Could you get a second assistant or look for one more qualified? 

A vacation always helps! Don't forget theres more then work putting demands upon you. When I quit last year it was during a very stressful time for me personally (mom having transplant, pet dying,husband screaming...), during that time work frustrations got to me the most. I hope you give your-self some time to get thru this emotional time before you make too many life changing decisions.

I always wish you the best of luck,
Wendy


----------



## angrychef (Jan 15, 2001)

Hi Wendy,

Thanks for the encouraging words. The cake is very simple fondant look. couple of stripes and some buttercream piping. I will make the best that I can. After that it's out of my hands.
Unfortunately, the rate of work which comes our way varies, so I can only keep i full time assistant(he's been there for years and years, is a good worker but just has no interest or passion to pursue further creative skills. It's just a job and has no artistic eye whatsoever) and a second pair of hands to pack/package stuff. Returning from my dad's funeral, it just sort of put things in perspective. I've been sacrificing my life,health and family time(vacations, time off, etc.) for work. Don't get me wrong, I still have to work, but I would like to in a less stressful environment.


----------



## w.debord (Mar 6, 2001)

I hear you, boy do I understand. I made that same decision last August when I left the club.


Just to share: I'm very happy I did leave. I found co-workers that are GREAT...all the things that didn't work at the club aren't issues at the place I'm at....so I learned it wasn't just me that was "wrong" in that situation. 
I didn't look for a job for 9 months....I just laid low and enjoyed particpating in life again. Now I've been at a little bakery very close to home for the last 3 months (it's been fun, but I need more). And I'm looking for my next challenge in life. As a matter of fact I just PM.ed Panini for advice...

I'm going to a demo tonight given by Norman Love. The first time I've particapated in anything connected with other professional pastry chefs. I never had the time, and I'm very excited....

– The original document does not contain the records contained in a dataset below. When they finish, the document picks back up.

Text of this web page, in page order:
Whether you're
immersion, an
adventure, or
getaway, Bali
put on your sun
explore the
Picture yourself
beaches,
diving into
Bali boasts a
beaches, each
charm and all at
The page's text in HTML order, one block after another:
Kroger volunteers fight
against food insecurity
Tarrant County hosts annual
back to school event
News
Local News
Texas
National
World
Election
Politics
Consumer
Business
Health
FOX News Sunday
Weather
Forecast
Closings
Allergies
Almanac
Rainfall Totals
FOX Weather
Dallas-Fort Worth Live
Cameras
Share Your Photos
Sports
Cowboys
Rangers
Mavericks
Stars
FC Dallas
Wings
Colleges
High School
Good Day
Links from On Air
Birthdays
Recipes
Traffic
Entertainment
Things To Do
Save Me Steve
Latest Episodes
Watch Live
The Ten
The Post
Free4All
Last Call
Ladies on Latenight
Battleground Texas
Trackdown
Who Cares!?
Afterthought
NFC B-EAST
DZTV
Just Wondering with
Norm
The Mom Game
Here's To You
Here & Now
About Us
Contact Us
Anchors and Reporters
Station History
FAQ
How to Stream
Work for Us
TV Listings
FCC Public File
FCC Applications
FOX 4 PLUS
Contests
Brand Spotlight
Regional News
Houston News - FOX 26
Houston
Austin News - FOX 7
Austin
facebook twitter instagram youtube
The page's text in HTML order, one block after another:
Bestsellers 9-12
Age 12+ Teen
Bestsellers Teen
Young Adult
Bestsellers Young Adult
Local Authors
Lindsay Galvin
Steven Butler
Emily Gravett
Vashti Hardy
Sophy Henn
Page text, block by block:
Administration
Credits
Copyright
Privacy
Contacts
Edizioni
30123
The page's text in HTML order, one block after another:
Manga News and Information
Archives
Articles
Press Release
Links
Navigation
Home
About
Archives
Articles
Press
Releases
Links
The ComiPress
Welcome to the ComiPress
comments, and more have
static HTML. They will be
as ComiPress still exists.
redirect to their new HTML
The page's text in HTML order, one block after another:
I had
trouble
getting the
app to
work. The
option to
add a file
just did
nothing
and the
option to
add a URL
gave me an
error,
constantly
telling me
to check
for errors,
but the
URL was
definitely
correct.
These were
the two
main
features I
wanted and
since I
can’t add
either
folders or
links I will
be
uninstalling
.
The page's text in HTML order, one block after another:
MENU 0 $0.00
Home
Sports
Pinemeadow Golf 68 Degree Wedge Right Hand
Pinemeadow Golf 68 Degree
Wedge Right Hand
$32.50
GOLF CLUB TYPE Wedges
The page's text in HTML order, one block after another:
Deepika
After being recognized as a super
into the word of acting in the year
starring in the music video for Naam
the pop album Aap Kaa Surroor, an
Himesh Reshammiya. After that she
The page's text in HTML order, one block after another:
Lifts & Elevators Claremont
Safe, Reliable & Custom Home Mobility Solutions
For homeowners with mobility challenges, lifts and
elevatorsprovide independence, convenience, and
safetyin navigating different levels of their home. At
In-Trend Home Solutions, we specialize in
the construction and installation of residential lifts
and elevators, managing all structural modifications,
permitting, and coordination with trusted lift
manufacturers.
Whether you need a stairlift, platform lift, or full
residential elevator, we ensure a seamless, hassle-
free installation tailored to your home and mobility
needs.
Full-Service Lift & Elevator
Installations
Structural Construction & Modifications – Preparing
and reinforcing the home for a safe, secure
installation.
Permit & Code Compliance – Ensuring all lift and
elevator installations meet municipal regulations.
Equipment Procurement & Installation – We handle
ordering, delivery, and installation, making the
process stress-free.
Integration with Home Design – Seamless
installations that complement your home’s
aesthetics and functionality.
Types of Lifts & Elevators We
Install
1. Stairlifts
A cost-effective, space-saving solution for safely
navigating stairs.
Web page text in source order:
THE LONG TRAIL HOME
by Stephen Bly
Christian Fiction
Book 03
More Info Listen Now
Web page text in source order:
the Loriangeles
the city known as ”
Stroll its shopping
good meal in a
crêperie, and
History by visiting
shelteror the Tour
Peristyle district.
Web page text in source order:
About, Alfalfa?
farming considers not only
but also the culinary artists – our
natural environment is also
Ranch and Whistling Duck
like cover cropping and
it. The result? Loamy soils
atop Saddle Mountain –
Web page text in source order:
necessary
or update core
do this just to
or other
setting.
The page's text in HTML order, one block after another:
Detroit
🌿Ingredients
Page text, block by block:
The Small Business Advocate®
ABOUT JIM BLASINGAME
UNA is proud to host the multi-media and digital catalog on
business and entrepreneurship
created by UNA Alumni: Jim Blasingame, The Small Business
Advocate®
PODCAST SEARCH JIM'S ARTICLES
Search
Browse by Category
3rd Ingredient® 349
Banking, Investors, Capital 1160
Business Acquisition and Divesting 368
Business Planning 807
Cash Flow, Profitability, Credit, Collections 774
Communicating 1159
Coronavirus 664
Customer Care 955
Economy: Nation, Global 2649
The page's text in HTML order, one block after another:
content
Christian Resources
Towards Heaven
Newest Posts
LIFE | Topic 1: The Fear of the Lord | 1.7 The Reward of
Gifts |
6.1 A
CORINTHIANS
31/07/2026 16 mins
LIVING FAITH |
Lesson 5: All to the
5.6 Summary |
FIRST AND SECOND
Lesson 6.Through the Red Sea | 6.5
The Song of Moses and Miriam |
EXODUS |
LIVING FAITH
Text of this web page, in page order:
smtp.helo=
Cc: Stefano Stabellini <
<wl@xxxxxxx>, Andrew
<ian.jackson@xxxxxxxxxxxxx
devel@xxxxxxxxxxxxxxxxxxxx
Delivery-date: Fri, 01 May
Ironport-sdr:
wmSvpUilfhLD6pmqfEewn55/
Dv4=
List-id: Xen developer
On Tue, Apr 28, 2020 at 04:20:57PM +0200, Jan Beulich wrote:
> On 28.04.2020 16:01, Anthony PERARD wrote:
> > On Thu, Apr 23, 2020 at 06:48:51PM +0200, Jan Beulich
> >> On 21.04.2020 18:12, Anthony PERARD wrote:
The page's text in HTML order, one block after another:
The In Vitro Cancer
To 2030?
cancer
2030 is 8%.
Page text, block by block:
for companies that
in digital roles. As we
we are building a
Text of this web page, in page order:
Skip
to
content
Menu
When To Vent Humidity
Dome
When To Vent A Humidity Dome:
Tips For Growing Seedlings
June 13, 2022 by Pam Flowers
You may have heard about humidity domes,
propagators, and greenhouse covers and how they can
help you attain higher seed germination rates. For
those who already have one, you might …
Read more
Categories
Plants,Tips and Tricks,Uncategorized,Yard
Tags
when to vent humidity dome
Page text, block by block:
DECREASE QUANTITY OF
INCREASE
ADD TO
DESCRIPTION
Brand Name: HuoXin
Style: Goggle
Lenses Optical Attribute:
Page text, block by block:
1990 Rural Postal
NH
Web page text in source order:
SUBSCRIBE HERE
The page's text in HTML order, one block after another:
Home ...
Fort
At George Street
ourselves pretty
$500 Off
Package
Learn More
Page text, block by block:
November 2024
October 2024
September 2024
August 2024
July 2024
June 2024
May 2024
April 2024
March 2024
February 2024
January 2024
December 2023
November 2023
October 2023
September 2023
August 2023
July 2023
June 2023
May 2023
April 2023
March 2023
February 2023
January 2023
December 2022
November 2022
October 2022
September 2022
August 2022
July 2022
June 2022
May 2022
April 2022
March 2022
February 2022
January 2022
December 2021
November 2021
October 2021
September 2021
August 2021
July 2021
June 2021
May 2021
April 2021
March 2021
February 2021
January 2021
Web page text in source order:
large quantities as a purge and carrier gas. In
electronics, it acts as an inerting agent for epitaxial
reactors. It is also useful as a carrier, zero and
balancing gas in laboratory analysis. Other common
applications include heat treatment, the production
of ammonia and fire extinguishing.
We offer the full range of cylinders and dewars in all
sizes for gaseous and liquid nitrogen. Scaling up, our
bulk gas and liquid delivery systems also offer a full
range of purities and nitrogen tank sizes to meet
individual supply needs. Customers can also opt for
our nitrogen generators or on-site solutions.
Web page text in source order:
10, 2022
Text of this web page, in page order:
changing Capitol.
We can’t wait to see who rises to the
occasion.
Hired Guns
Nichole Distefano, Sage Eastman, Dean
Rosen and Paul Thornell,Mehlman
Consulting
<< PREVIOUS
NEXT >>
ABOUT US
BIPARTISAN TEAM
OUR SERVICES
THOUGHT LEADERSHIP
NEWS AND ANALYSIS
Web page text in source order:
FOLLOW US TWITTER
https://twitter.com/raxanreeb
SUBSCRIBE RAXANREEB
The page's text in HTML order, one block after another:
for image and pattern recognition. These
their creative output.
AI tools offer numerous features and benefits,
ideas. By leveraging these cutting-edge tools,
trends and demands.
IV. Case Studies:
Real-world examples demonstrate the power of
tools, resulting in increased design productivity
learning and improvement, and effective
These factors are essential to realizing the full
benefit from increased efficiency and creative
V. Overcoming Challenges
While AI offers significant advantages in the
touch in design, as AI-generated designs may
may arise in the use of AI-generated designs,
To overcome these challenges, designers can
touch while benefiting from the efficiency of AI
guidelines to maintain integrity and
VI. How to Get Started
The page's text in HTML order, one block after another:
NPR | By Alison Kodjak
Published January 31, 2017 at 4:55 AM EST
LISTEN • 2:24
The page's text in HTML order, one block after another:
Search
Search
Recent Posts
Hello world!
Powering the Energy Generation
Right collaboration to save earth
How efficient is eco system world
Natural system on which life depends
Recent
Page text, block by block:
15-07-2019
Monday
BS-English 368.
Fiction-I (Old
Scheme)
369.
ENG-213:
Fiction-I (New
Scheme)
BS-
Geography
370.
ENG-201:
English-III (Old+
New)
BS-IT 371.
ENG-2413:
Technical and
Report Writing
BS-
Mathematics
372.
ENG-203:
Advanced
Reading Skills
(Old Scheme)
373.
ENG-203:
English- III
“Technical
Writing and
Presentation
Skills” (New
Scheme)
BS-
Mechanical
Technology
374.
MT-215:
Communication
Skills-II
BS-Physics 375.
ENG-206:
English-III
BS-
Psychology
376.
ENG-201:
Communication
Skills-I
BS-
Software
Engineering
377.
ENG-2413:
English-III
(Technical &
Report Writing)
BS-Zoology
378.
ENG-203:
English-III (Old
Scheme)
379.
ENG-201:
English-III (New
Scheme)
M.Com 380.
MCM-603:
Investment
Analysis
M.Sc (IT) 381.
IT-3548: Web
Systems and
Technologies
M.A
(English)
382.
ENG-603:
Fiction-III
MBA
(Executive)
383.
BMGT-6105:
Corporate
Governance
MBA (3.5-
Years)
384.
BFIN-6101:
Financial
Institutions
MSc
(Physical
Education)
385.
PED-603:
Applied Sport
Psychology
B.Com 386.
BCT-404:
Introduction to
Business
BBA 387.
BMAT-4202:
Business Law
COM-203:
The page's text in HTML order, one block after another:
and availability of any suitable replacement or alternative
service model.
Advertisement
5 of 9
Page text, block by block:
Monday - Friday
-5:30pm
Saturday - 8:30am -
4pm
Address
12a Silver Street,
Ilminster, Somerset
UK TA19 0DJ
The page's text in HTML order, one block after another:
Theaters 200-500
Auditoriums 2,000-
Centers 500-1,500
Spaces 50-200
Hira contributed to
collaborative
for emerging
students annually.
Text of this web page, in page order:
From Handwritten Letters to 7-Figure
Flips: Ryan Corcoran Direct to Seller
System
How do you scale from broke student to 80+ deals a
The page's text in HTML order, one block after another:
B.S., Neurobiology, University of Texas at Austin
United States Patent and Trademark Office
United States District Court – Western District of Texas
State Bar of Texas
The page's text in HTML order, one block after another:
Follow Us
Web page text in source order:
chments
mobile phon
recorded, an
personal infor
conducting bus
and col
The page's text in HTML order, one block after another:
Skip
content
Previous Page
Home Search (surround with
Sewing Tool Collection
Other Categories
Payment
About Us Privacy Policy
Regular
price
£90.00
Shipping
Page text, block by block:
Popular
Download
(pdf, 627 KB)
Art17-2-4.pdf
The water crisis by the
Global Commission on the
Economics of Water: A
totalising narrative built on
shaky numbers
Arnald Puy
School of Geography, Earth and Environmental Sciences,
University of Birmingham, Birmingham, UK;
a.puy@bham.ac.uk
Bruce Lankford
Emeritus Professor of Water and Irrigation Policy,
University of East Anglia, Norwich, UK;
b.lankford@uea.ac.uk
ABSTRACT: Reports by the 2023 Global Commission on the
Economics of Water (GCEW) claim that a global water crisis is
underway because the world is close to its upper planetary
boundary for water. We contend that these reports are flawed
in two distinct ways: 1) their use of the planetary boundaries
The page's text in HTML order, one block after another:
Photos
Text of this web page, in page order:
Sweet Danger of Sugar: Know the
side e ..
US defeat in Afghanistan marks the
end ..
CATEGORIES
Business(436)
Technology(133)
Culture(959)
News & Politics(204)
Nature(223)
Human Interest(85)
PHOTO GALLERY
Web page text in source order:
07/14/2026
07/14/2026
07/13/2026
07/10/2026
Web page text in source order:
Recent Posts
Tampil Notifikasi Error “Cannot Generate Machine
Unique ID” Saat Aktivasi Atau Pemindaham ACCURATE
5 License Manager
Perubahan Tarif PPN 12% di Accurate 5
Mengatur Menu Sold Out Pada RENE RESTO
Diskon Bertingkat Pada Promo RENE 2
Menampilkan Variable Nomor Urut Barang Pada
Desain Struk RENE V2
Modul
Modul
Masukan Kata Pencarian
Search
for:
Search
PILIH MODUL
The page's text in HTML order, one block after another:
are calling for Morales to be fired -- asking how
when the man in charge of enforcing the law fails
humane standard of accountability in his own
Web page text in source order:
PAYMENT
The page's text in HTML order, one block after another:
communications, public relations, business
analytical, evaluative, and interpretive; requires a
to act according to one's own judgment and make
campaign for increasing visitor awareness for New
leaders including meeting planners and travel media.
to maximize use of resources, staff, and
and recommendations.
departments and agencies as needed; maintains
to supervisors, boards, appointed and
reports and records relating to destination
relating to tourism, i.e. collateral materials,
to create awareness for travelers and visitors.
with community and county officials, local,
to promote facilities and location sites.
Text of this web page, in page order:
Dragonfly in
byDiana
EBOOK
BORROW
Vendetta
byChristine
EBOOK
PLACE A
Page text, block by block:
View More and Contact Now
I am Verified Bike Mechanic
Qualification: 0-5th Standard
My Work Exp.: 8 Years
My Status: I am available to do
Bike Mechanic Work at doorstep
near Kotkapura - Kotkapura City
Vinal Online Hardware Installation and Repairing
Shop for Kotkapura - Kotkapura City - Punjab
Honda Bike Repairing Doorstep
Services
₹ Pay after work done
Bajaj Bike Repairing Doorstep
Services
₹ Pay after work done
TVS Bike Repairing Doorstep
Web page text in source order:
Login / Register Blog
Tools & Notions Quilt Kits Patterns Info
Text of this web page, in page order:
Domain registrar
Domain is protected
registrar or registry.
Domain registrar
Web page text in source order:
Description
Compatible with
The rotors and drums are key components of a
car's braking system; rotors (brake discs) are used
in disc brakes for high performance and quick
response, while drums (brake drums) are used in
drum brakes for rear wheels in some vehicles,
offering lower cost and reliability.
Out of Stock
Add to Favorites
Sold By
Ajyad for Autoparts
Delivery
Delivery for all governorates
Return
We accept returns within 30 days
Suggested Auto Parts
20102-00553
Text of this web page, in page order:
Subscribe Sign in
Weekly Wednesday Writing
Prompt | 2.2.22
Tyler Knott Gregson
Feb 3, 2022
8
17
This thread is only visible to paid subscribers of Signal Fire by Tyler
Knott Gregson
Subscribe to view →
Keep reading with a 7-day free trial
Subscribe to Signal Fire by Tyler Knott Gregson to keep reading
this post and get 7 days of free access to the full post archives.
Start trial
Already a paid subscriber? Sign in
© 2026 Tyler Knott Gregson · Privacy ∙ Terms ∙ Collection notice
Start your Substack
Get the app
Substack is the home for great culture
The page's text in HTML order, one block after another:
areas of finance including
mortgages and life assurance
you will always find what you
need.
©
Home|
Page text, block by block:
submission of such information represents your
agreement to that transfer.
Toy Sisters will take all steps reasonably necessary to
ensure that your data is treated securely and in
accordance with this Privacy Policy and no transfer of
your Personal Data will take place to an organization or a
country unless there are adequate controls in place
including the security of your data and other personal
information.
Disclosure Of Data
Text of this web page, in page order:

A life that's has balance and less stress is soooooo worth pursueing. I haven't found what I want yet, but I feel so much better looking for it and having fun along the way. So will you, big hugs!


----------



## momoreg (Mar 4, 2000)

When I left my job last year, I felt the same way that Wendy did, and I also took it easy for 9 months before taking a job in a small local shop. It sounds like we have the same life, W! I am so happy with my situation now, and I don't miss my former life at all. I don't put in a lot of hours at my new job, but it's so enjoyable. All I do is decorate cakes that have been filled abd crumb-coated. It's a great situation. I hope you find your niche, angrychef.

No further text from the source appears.